*What you will do:* Here the job is to transcribe the data exactly while omitting the images.

(Stored items from a collection)
>>>

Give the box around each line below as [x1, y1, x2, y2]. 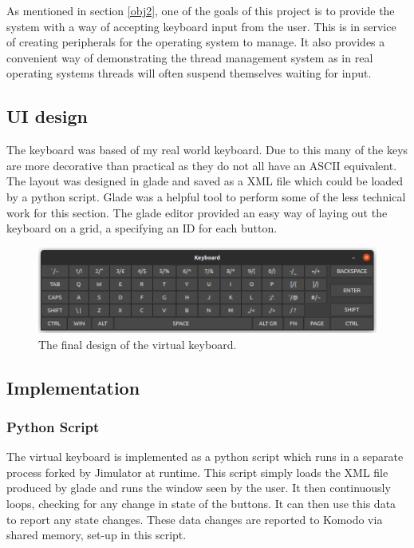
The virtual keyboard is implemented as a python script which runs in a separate [6, 448, 404, 465]
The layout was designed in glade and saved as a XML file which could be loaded [6, 173, 404, 189]
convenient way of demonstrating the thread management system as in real [6, 49, 373, 66]
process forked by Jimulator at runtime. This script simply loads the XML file [6, 463, 388, 480]
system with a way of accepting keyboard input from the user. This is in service [6, 18, 396, 34]
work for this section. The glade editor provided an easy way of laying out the [6, 204, 388, 220]
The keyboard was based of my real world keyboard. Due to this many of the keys [6, 141, 408, 158]
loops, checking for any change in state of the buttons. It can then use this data [6, 494, 396, 511]
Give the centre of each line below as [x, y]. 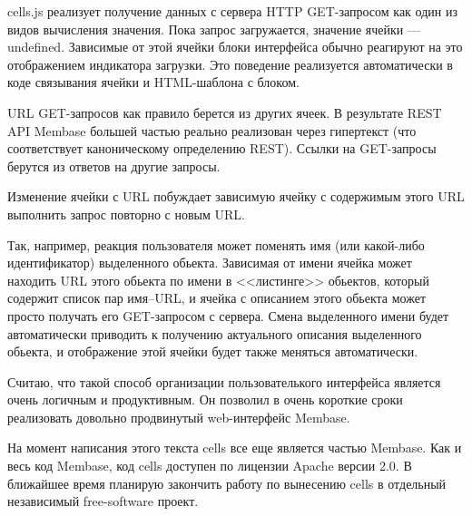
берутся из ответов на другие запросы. [114, 166]
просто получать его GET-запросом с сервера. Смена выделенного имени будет [228, 315]
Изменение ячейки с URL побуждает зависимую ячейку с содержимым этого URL [236, 196]
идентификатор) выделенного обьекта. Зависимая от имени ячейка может [210, 263]
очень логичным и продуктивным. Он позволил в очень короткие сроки [205, 399]
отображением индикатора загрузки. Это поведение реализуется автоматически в [230, 64]
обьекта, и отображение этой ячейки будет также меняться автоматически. [213, 351]
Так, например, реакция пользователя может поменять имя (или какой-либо [216, 244]
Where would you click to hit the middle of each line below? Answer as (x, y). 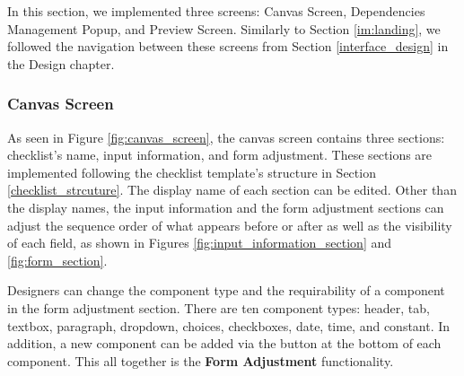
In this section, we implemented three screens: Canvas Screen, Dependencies (216, 11)
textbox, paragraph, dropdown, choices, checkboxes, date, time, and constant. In (229, 325)
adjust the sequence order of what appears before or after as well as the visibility (230, 225)
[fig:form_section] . (57, 260)
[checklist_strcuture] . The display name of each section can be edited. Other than (232, 190)
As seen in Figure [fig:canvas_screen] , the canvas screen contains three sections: (226, 137)
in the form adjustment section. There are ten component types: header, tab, (219, 307)
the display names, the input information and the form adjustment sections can (226, 207)

<<<

*Completed exercise:*
Give the box around each line below as [x1, y1, x2, y2]. 
The virtual keyboard is implemented as a python script which runs in a separate [6, 448, 404, 465]
The layout was designed in glade and saved as a XML file which could be loaded [6, 173, 404, 189]
convenient way of demonstrating the thread management system as in real [6, 49, 373, 66]
process forked by Jimulator at runtime. This script simply loads the XML file [6, 463, 388, 480]
system with a way of accepting keyboard input from the user. This is in service [6, 18, 396, 34]
work for this section. The glade editor provided an easy way of laying out the [6, 204, 388, 220]
The keyboard was based of my real world keyboard. Due to this many of the keys [6, 141, 408, 158]
loops, checking for any change in state of the buttons. It can then use this data [6, 494, 396, 511]
Give the centre of each line below as [x, y]. 
берутся из ответов на другие запросы. [114, 166]
просто получать его GET-запросом с сервера. Смена выделенного имени будет [228, 315]
Изменение ячейки с URL побуждает зависимую ячейку с содержимым этого URL [236, 196]
идентификатор) выделенного обьекта. Зависимая от имени ячейка может [210, 263]
очень логичным и продуктивным. Он позволил в очень короткие сроки [205, 399]
отображением индикатора загрузки. Это поведение реализуется автоматически в [230, 64]
обьекта, и отображение этой ячейки будет также меняться автоматически. [213, 351]
Так, например, реакция пользователя может поменять имя (или какой-либо [216, 244]
Where would you click to hit the middle of each line below? Answer as (x, y). 
In this section, we implemented three screens: Canvas Screen, Dependencies (216, 11)
textbox, paragraph, dropdown, choices, checkboxes, date, time, and constant. In (229, 325)
adjust the sequence order of what appears before or after as well as the visibility (230, 225)
[fig:form_section] . (57, 260)
[checklist_strcuture] . The display name of each section can be edited. Other than (232, 190)
As seen in Figure [fig:canvas_screen] , the canvas screen contains three sections: (226, 137)
in the form adjustment section. There are ten component types: header, tab, (219, 307)
the display names, the input information and the form adjustment sections can (226, 207)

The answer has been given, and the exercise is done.